Un documento che regolava e approvava le rette e le tariffe dei servizi comunali a Baronissi, «che interessava ad ampio spettro l’associazione di cui la consorte era presidente». L'ex consigliere comunale "doveva astenersi"

Sarà processato per abuso d'ufficio, non essendosti astenuto da un voto sulle tariffe comunali, un ex consigliere comunale di Baronissi, oltre che ex calciatore. Il processo per lui partirà il prossimo 27 maggio. Sullo sfondo, c'è l’approvazione del bilancio di previsione e il documento unico di programmazione per gli anni 2018-2020, da parte del consiglio comunale, con il voto favorevole fornito dal consigliere sulla delibera numero 5, il 26 febbraio 2018.

Le indagini

Un documento che regolava e approvava le rette e le tariffe dei servizi comunali, «che interessava ad ampio spettro l’associazione di cui la consorte era presidente», con l’obbligo di astensione previsto dalla legge. L'ex esponente politico, secondo le accuse, pur a conoscenza dell’obbligo di astensione previsto, nella sua qualità di incaricato di un pubblico servizio, avrebbe procurato un conseguente vantaggio patrimoniale, in violazione di norme di legge o regolamenti, ad una sua diretta familiare.

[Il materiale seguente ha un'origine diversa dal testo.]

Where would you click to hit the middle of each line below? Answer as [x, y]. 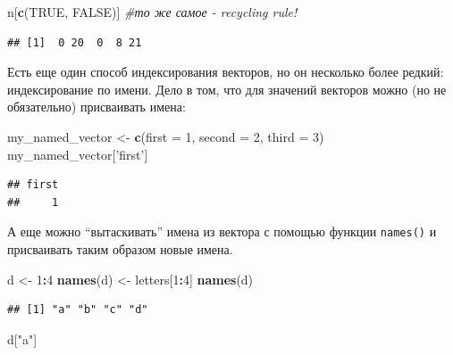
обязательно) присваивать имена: [96, 107]
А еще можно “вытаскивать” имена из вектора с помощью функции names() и [222, 231]
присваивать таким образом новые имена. [120, 249]
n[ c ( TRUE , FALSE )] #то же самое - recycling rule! [152, 12]
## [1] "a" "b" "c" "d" [78, 310]
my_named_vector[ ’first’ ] [78, 154]
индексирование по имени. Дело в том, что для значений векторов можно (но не [227, 89]
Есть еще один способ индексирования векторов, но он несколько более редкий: [226, 72]
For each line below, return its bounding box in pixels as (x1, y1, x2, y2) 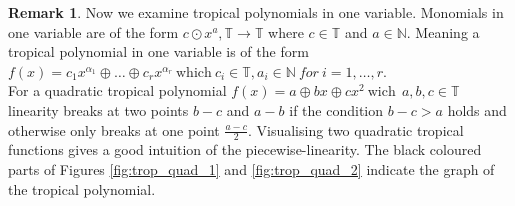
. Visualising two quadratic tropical (247, 119, 464, 140)
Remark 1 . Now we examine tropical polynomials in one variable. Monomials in (8, 2, 504, 22)
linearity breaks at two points (8, 99, 189, 120)
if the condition (289, 99, 384, 120)
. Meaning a (406, 21, 480, 42)
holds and (447, 99, 507, 120)
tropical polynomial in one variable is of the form (8, 41, 309, 62)
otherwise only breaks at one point (8, 119, 220, 140)
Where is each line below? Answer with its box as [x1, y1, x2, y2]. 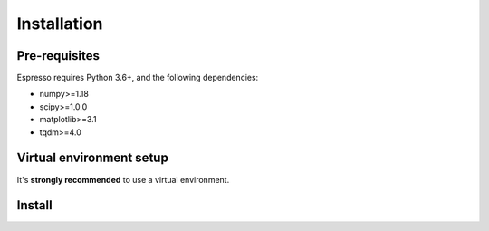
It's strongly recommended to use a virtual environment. [16, 174, 230, 185]
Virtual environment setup [16, 150, 169, 166]
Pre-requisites [16, 48, 100, 63]
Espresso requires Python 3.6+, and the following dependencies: [16, 72, 259, 83]
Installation [16, 14, 103, 34]
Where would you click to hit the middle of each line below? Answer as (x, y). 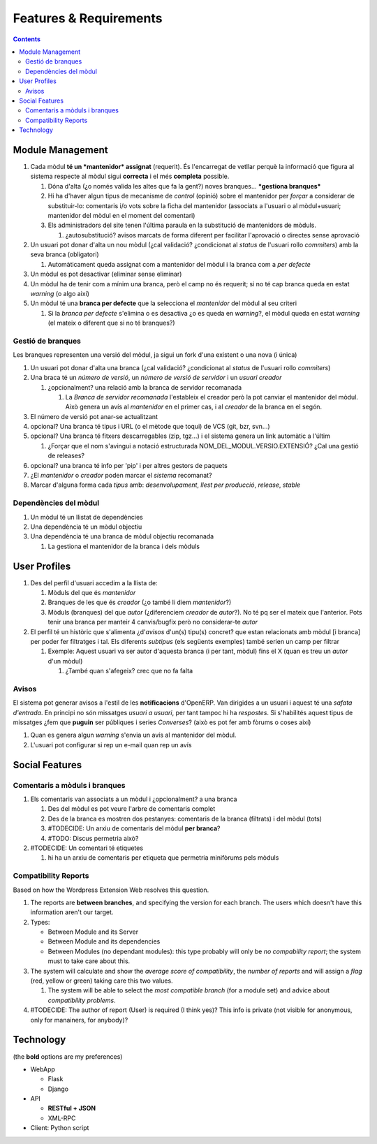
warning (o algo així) (60, 294)
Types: (40, 922)
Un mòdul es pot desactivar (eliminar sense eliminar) (106, 274)
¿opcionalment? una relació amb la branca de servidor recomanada (145, 387)
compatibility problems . (82, 1000)
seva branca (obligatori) (65, 254)
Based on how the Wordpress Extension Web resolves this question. (111, 890)
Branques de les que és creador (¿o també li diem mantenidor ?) (140, 602)
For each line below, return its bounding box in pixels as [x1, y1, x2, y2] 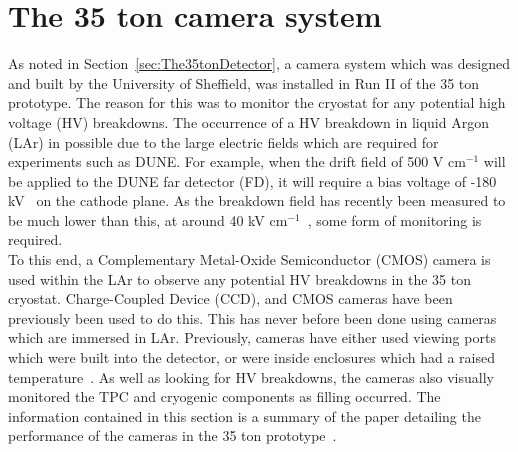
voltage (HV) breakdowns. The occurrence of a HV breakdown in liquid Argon [8, 111, 489, 132]
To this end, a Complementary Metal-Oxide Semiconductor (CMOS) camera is [8, 249, 491, 270]
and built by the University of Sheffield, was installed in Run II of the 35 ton [8, 72, 480, 93]
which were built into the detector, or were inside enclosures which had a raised [8, 347, 496, 368]
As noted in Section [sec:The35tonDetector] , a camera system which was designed [8, 53, 510, 74]
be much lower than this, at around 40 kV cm [8, 209, 288, 230]
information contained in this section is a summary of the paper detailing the [8, 405, 481, 426]
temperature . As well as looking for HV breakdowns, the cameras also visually [8, 366, 494, 387]
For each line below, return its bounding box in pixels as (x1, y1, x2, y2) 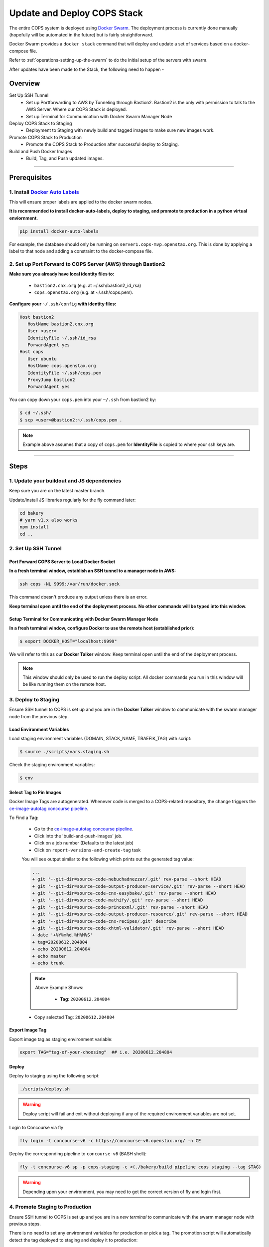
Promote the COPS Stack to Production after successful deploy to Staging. (26, 141, 179, 147)
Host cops (19, 349, 44, 355)
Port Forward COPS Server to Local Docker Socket (9, 559, 116, 565)
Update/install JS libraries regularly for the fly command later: (9, 497, 136, 503)
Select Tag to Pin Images (9, 789, 62, 795)
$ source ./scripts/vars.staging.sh (19, 749, 110, 755)
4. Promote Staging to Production (9, 1204, 92, 1211)
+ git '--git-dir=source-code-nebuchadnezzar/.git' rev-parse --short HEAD (32, 876, 222, 882)
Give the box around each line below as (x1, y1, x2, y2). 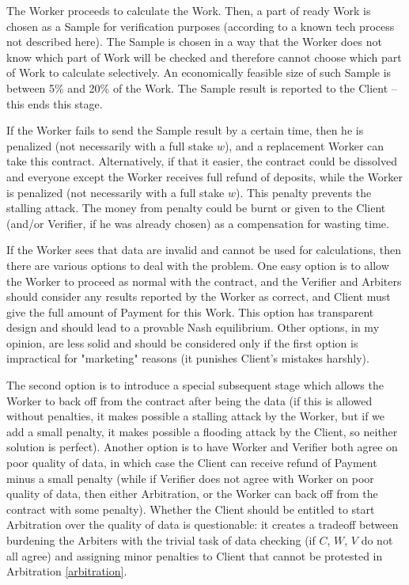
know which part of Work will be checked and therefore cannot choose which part (6, 48, 402, 65)
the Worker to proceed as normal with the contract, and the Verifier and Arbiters (6, 272, 402, 289)
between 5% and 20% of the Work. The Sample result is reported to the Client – (6, 79, 397, 96)
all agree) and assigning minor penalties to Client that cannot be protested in (6, 547, 383, 564)
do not (361, 532, 393, 548)
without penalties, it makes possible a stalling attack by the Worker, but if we (6, 408, 385, 424)
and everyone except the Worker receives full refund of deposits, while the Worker (6, 168, 403, 184)
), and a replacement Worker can (224, 137, 384, 154)
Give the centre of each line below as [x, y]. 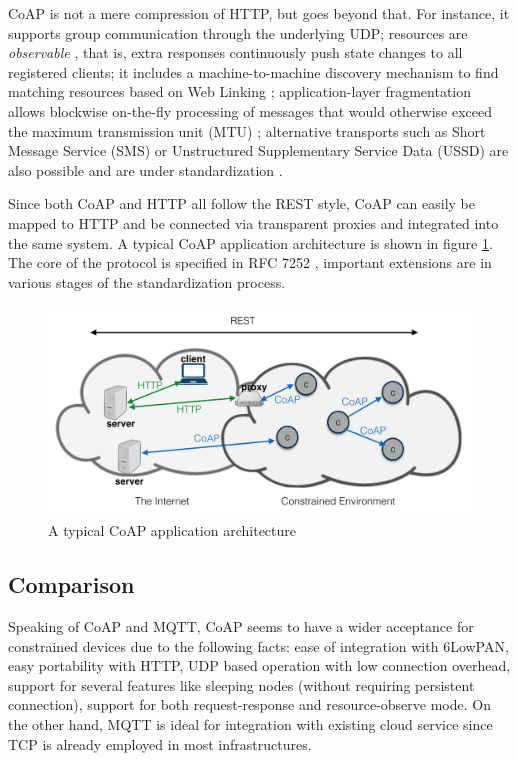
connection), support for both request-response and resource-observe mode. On [249, 704]
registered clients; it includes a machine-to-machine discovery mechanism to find [253, 71]
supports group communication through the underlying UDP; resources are [238, 32]
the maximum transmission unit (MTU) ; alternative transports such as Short [247, 130]
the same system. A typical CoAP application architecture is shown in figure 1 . [250, 242]
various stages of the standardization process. [147, 281]
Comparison [71, 584]
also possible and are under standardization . [145, 169]
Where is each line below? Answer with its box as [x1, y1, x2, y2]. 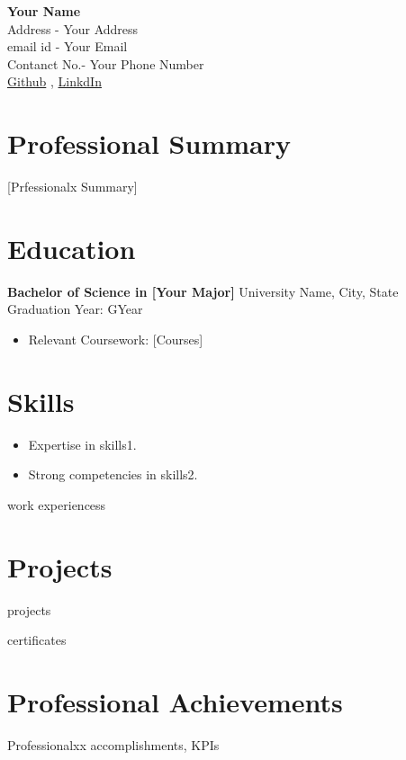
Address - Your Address [7, 19, 139, 38]
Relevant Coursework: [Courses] [28, 330, 203, 348]
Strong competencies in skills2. [28, 465, 198, 484]
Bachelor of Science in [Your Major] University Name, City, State [7, 282, 399, 300]
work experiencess [7, 495, 106, 514]
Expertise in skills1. [28, 434, 137, 453]
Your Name [7, 2, 81, 20]
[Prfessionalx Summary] [7, 177, 138, 196]
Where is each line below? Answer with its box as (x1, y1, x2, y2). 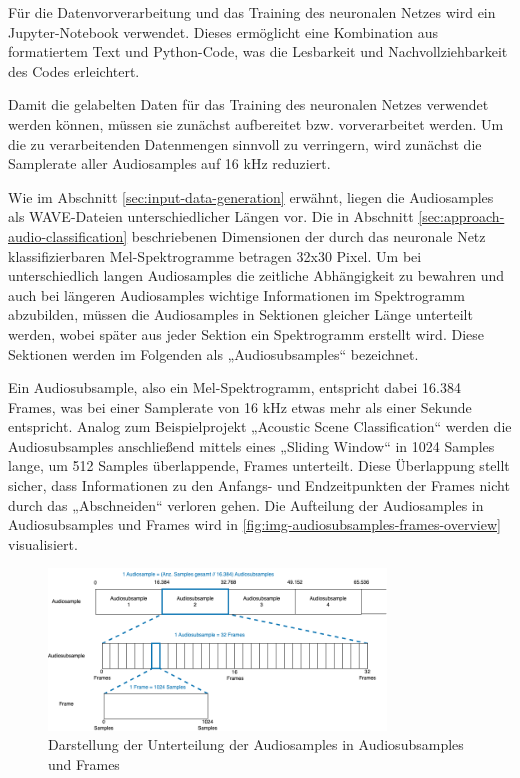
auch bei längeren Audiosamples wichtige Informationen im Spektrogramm (8, 284, 465, 305)
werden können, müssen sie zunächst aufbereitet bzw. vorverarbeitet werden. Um (8, 113, 504, 134)
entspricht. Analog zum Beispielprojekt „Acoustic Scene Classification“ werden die (8, 416, 512, 437)
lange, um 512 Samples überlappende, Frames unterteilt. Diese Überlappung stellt (8, 455, 510, 476)
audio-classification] (8, 225, 128, 246)
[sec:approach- (418, 206, 505, 227)
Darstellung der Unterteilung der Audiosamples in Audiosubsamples (48, 734, 464, 755)
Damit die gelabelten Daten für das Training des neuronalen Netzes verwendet (8, 94, 489, 115)

In questo caso la moglie, che ricopriva la carica di presidente di una società sportiva di calcio. L'imputato, invece, ricopriva la carica di segretario-cassiere. «Il consigliere aveva il compito - si legge nell'informativa dei carabinieri - di indirizzo e controllo amministrativo, assumendo nel contempo la qualifica di membro di un organismo che viva delle sovvenzioni del comune di cui è amministratore», così da entrare in conflitto con la imparzialità nella gestione della cosa pubblica rispetto agli interessi privati.

Le dimissioni

Il consigliere si era dimesso dalla sua carica in seno all’associazione sportiva, incorrendo in una violazione rappresentata dal voto favorevole espresso il 26 febbraio 2018. Ma da quel voto avrebbe dovuto astenersi. Le verifiche fatte in seguito spinsero la procura ad aprire un fascicolo d'indagine, poi con la richiesta di rinvio a giudizio accolta dal gup in fase preliminare.